▶ Prompt
Without including any pictures, write out the data below exactly.

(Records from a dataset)
○ ○ ○ ○ ○ ○ ○
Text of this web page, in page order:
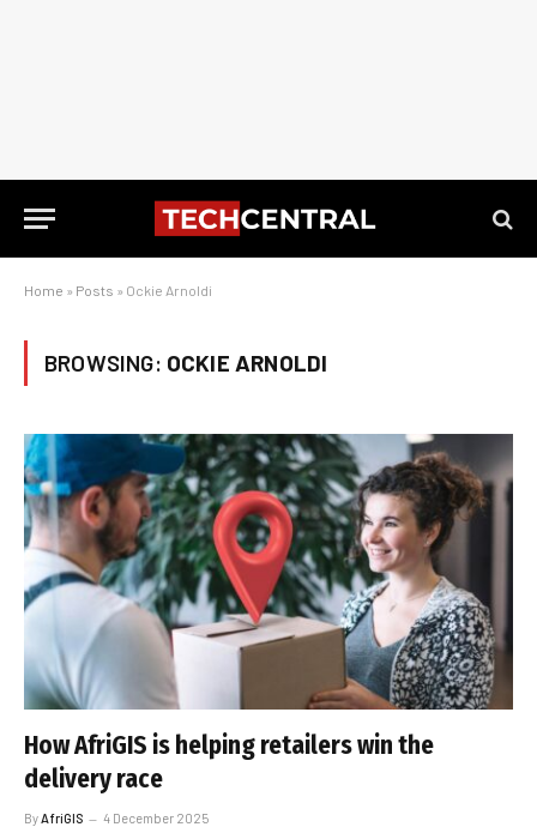
Home » Posts » Ockie Arnoldi
BROWSING: OCKIE ARNOLDI
How AfriGIS is helping retailers win the
delivery race
By AfriGIS 4 December 2025
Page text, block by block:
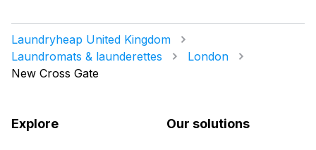
Laundryheap United Kingdom
Laundromats & launderettes
London
New Cross Gate
Explore Our solutions
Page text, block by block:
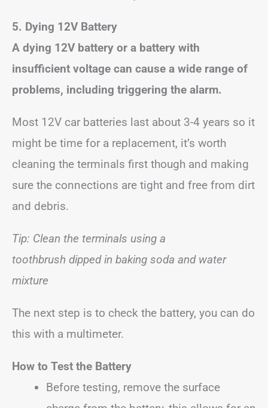
5. Dying 12V Battery
A dying 12V battery or a battery with
insufficient voltage can cause a wide range of
problems, including triggering the alarm.
Most 12V car batteries last about 3-4 years so it
might be time for a replacement, it’s worth
cleaning the terminals first though and making
sure the connections are tight and free from dirt
and debris.
Tip: Clean the terminals using a
toothbrush dipped in baking soda and water
mixture
The next step is to check the battery, you can do
this with a multimeter.
How to Test the Battery
Before testing, remove the surface
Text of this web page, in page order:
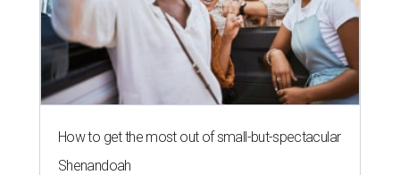
How to get the most out of small-but-spectacular
Shenandoah
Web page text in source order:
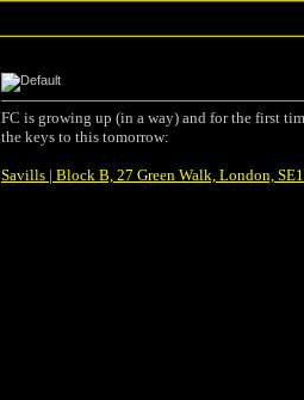
FC is growing up (in a way) and for the first
the keys to this tomorrow:
Savills | Block B, 27 Green Walk, London,
○ ○ ○ ○ ○ ○ ○
▶ Your solution
Text of this web page, in page order:
Home » Posts » Ockie Arnoldi
BROWSING: OCKIE ARNOLDI
How AfriGIS is helping retailers win the
delivery race
By AfriGIS 4 December 2025
Page text, block by block:
Laundryheap United Kingdom
Laundromats & launderettes
London
New Cross Gate
Explore Our solutions
Page text, block by block:
5. Dying 12V Battery
A dying 12V battery or a battery with
insufficient voltage can cause a wide range of
problems, including triggering the alarm.
Most 12V car batteries last about 3-4 years so it
might be time for a replacement, it’s worth
cleaning the terminals first though and making
sure the connections are tight and free from dirt
and debris.
Tip: Clean the terminals using a
toothbrush dipped in baking soda and water
mixture
The next step is to check the battery, you can do
this with a multimeter.
How to Test the Battery
Before testing, remove the surface
Text of this web page, in page order:
How to get the most out of small-but-spectacular
Shenandoah
Web page text in source order:
FC is growing up (in a way) and for the first
the keys to this tomorrow:
Savills | Block B, 27 Green Walk, London,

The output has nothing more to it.